++++ Data to use

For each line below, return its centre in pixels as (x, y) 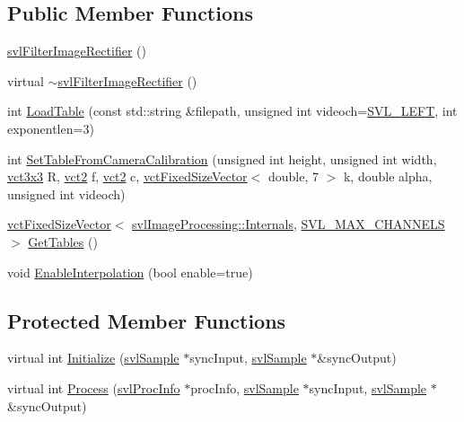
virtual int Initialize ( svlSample (93, 358)
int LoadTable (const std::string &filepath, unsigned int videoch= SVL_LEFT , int (232, 111)
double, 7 (293, 176)
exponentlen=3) (51, 128)
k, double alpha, (388, 176)
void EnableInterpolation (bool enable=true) (130, 272)
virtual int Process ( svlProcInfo (94, 387)
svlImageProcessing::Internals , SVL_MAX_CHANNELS (289, 224)

++++++++

» **What to work on**: Give back only the lines from the one containing "k, double alpha, (388, 176)" through the final line of the entries above, exactly as written, both included.

» **Exercise solution**:
k, double alpha, (388, 176)
void EnableInterpolation (bool enable=true) (130, 272)
virtual int Process ( svlProcInfo (94, 387)
svlImageProcessing::Internals , SVL_MAX_CHANNELS (289, 224)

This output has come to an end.